There’s every reason for I-829 productivity to improve.
- The legal obligation is there. To quote from the 2020 Final Fee Rule: “DHS acknowledges its obligation to adjudicate Form I-829 filings within 90 days of the filing date or interview, whichever is later. See INA section 216(c)(3)(A)(ii), 8 U.S.C. 1186b (c)(3)(A)(ii).”
- The path is clear. USCIS is a fee-funded agency, and required to plan and set fees “to ensure that USCIS has the resources it needs to provide adequate service to applicants and petitioners” (again quoting from the 2020 Fee Rule). I-829 service requirements are entirely predictable; the number I-829 filings is a function of the number of principal applicants admitted under the visa quota two years previously. The Fee Rule process allows USCIS to set whatever filing fee it needs to recover the cost of providing adequate service for this predictable workload. There’s just no excuse, from a business planning perspective, to not be providing adequate service for I-829.
- The resources are available. At last report (in November 2020), the Investor Program Office at USCIS had a staff of 232 people. IPO has only three forms to adjudicate: I-526, I-924, and I-829. During the regional center program expiration, IPO cannot adjudicate any I-924, or any regional center I-526. What is left for 200+ EB-5-fee-funded employees to do but adjudicate I-829? Surely we must see more I-829 progress soon, unless EB-5-fee-funded resources are not being used to adjudicate EB-5 forms.

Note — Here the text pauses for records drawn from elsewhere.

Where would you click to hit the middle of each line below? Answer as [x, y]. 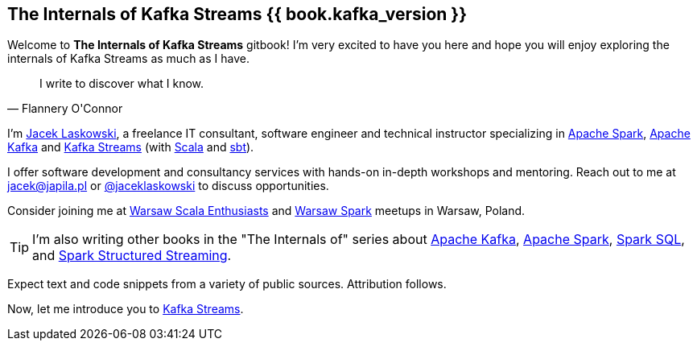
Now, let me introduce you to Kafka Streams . [126, 309]
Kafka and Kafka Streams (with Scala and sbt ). [131, 147]
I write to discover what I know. [122, 84]
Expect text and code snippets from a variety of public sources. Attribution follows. [227, 284]
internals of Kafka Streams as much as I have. [128, 59]
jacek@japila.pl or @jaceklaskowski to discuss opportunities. [168, 186]
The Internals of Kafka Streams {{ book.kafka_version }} [237, 14]
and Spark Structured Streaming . [132, 256]
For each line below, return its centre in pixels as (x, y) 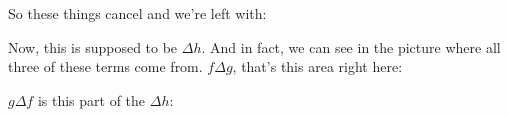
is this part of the (91, 99)
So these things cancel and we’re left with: (137, 13)
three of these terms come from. (105, 66)
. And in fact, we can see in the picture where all (351, 46)
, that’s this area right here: (317, 66)
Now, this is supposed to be (93, 46)
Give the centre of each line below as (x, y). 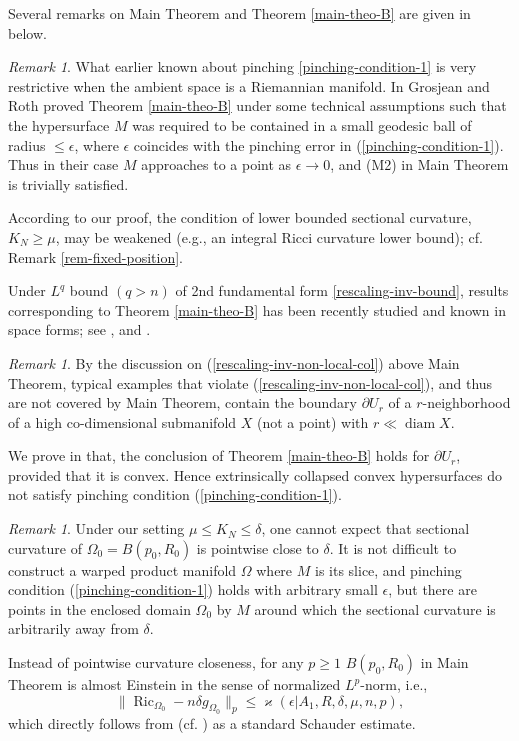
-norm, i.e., (394, 684)
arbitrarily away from (73, 628)
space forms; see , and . (79, 329)
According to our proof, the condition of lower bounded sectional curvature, (240, 217)
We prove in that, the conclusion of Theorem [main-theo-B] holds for (219, 455)
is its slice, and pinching (388, 569)
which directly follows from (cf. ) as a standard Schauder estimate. (212, 723)
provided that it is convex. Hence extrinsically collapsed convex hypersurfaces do (255, 474)

- Apparently USCIS does care about I-829 petitioners, at least enough to post this update last week: “USCIS Extends Evidence of Status for Conditional Permanent Residents to 24 Months with Pending Form I-751 or Form I-829” (Although… why extend receipt notices to only 24 months in reaction to I-829 processing times that have been consistently reported to be well over 30 months? It’s puzzling.)